Step 1: Define the sets. Let C be the set of people who like coffee. Let T be the set of people who like tea.
Step 2: Find the number of people who like at least one drink. People who like at least one drink = Total people - People who like neither People who like at least one drink = $50 - 10 = 40$
Step 3: Use the formula for the union of two sets. $n(C \cup T) = n(C) + n(T) - n(C \cap T)$ Where: $n(C \cup T)$ = Number of people who like coffee or tea or both = 40 $n(C)$ = Number of people who like coffee = 30 $n(T)$ = Number of people who like tea = 25 $n(C \cap T)$ = Number of people who like both coffee and tea (what we want to find)
Step 4: Substitute the values and solve for $n(C \cap T)$. $40 = 30 + 25 - n(C \cap T)$ $40 = 55 - n(C \cap T)$ $n(C \cap T) = 55 - 40$ $n(C \cap T) = 15$
Step 5: Calculate the probability. $P(\text{Both}) = \frac{n(C \cap T)}{\text{Total people}}$ $P(\text{Both}) = \frac{15}{50}$ $P(\text{Both}) = \frac{3}{10}$
Answer: The probability that a person chosen at random likes both coffee and tea is $\boxed{\frac{3}{10}}$.
C. Tree Diagrams
Tree diagrams are used for sequential events.
- Multiply probabilities along the branches (to find "Event A AND Event B").
- Add the probabilities at the ends of the branches (to find "Outcome 1 OR Outcome 2").
Worked example 1 — Beads in a bag (with replacement)
A bag contains 5 Red beads and 3 Blue beads. A bead is picked at random, the color is recorded, and then it is replaced. A second bead is then picked. Find the probability of picking one bead of each color.
Step 1: Calculate individual probabilities. $P(\text{Red}) = \frac{5}{8}$ There are 5 red beads out of a total of 8. $P(\text{Blue}) = \frac{3}{8}$ There are 3 blue beads out of a total of 8.
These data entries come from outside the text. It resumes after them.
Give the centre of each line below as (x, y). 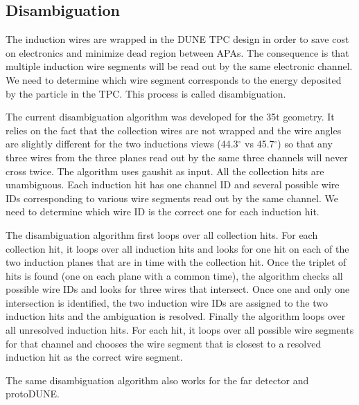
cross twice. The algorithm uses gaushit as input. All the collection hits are (165, 171)
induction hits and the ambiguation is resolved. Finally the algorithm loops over (176, 316)
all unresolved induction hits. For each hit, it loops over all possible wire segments (180, 330)
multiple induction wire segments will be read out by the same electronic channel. (179, 66)
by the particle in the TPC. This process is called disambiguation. (146, 93)
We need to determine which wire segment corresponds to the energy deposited (174, 79)
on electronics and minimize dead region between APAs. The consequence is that (177, 52)
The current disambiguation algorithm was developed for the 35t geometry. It (170, 117)

Step 2: Draw the tree diagram.
Step 3: Identify the "one of each color" paths. Path 1: Red then Blue $\rightarrow P(R, B) = \frac{5}{8} \times \frac{3}{8}$ Multiply the probabilities along the branches. $P(R, B) = \frac{15}{64}$ Path 2: Blue then Red $\rightarrow P(B, R) = \frac{3}{8} \times \frac{5}{8}$ Multiply the probabilities along the branches. $P(B, R) = \frac{15}{64}$
Step 4: Add the results. $P(\text{one of each}) = \frac{15}{64} + \frac{15}{64}$ Add the probabilities of the two paths that result in one of each color. $P(\text{one of each}) = \frac{30}{64}$ $P(\text{one of each}) = \frac{15}{32}$.
Answer: The probability of picking one bead of each color is $\boxed{\frac{15}{32}}$.
Worked example 2 — Beads in a bag (without replacement)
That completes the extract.